July 12th, 2025

The Patient Did Well — So the Insurance Company Won’t Pay

Sometimes, you can predict a bad outcome. Examples:

  • Proposing marriage after an awkward first date — and doing so over gas station nachos.
  • Moving to a Cambridge apartment with no off-street parking, then buying a Tesla Cybertruck.
  • Trying to recruit for ID fellowships from a group of cosmetic dermatologists.

But predicting what happens in clinical medicine? Not so easy. Which is why the clairvoyance expected by certain health insurance companies baffles the mind — they seem to believe we can diagnose, prognosticate, and determine outcomes with the omniscience of the Oracle of Delphi.

Take this recent gem. I’m sharing it here not because it’s unusual, but because the absurdity deserves a moment in the spotlight.

(Part of a series.)

Here’s the scenario (some details changed to protect privacy):

The patient, a 64-year-old man, went to our emergency room with fatigue, acute kidney injury, and a hemoglobin drop. He’d recently undergone gastric sleeve surgery, making the clinical status more uncertain than usual — plus a background of diabetes and high blood pressure as medical comorbidities. Given the symptoms and risk factors, he was admitted to medicine for hydration, monitoring, and endoscopy. He got better. We all celebrated. Cue the credits.

But then… the sequel. (Spoiler alert: It’s a horror film.)

A few days later, I received an email saying that the insurance company had denied inpatient level of care — in plain English, they didn’t want to pay.
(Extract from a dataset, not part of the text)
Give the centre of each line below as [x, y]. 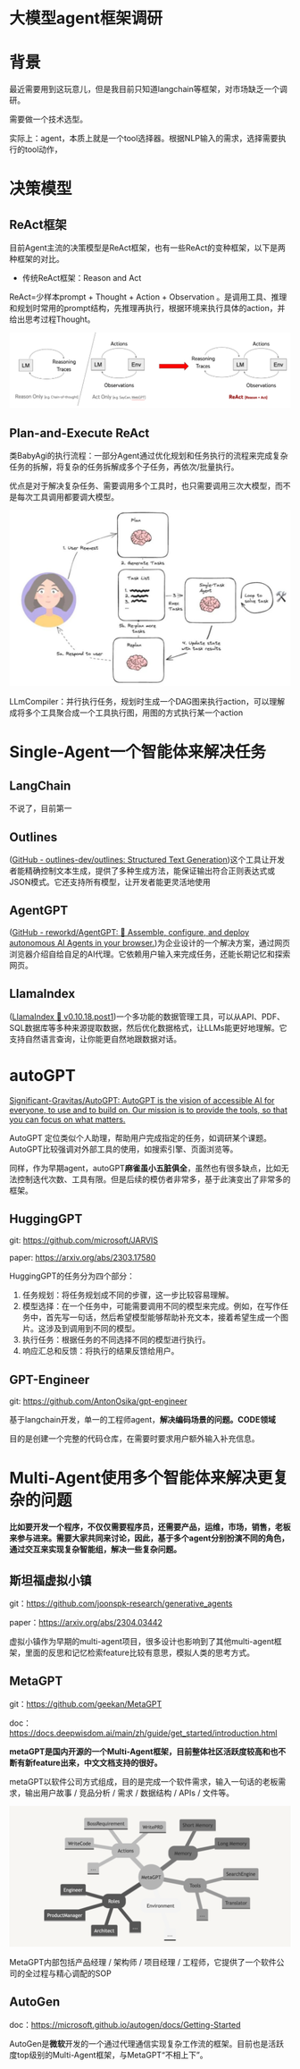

Would I have time to do a “peer-to-peer” discussion to try and reverse the decision?

They might as well have asked me to call an airline to rebook a cancelled flight during a massive Nor’easter, that’s how much I was looking forward to this task. But given how justified the admission was, and my trying to be a team player to defend good clinical practice in the face of our Private Insurance Overlords, I set up some time to talk with my “peer.”

I use quotation marks because while I’m sure she was, technically, a healthcare professional, her role in this drama felt more like prosecutor than peer.

She had some of the hospital data. Not all. Enough to cherry-pick to support their refusal to pay, but not enough to understand the full context of the case since, of course, she had never seen, spoken with, or evaluated the patient.

She asked me a series of questions, some of which were about information she already possessed, as if hoping I’d contradict myself like a suspect in a police procedural. (“So you’re saying the patient had a drop in his hemoglobin during the hospitalization? Interesting, doctor… very interesting. I see here it remained 7.5–8.3 during his stay. Do you consider that a drop?”)

I explained, again, the patient’s presentation. The drop in hemoglobin from his baseline of 10.5. The post-bariatric surgery. The concerning acute kidney injury in someone with diabetes, hypertension, and obesity. You know — the reasons why he was admitted. 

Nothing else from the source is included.